En annonçant le jugement sur Israël, Jésus est ému de compassion envers Jérusalem, centre de ce système de méchanceté qui allait subir les jugements de Dieu. Son amour avait travaillé depuis des siècles, mais toujours en vain, pour ramener ce peuple rebelle. Jésus, qui est l’Éternel de l’Ancien Testament, avait déjà dit, lors de la transportation du peuple à Babylone, qu’il avait envoyé «vers eux par ses messagers, se levant de bonne heure et envoyant, car il avait compassion de son peuple et de sa demeure» (2 Chroniques 36:15). Ici, à cette heure solennelle, il s’écrie: «Jérusalem, Jérusalem, la ville qui tue les prophètes et qui lapide ceux qui lui sont envoyés, que de fois j’ai voulu rassembler tes enfants comme une poule rassemble ses poussins sous ses ailes, et vous ne l’avez pas voulu! Voici, votre maison vous est laissée déserte, car je vous dis: Vous ne me verrez plus désormais, jusqu’à ce que vous disiez: Béni soit celui qui vient au nom du Seigneur!»

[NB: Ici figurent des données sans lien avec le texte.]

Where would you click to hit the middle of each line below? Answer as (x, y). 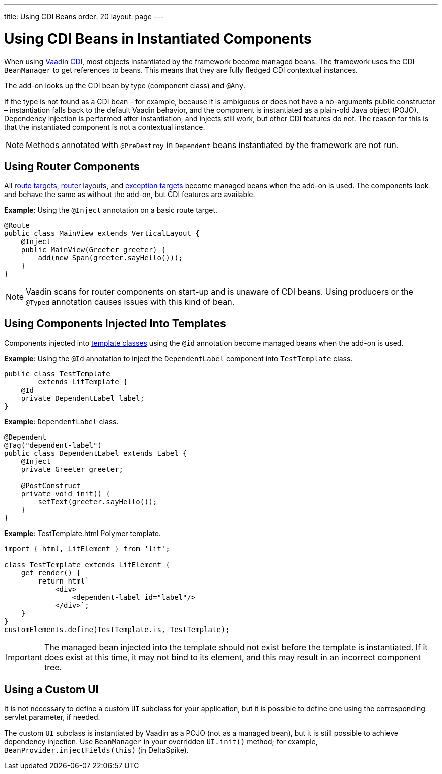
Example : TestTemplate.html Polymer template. (82, 534)
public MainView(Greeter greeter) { (93, 250)
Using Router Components (72, 166)
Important (24, 658)
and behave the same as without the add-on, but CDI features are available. (130, 195)
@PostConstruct (51, 486)
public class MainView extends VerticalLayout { (102, 234)
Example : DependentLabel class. (61, 422)

Quelles paroles solennelles sorties de la bouche de Celui qui était venu en amour à ce peuple bien-aimé! Mais la dureté de l’homme avait constamment refoulé cet amour au-dedans du cœur de Jésus et l’empêchait de le manifester plus longtemps à son peuple selon la chair. Ce même amour allait conduire Jésus à la croix et là, par son sacrifice, rendre possibles, sur le pied de la grâce, les bénédictions que les Juifs refusaient.

Lorsque Jésus apparaîtra en gloire, le résidu souffrant l’appellera et dira: «Béni soit celui qui vient au nom du Seigneur!», «Hosanna au fils de David!» selon le Psaume 118:26. C’est pourquoi Jésus dit: «Vous ne me verrez plus... jusqu’à ce que vous disiez: Béni soit celui qui vient au nom du Seigneur!»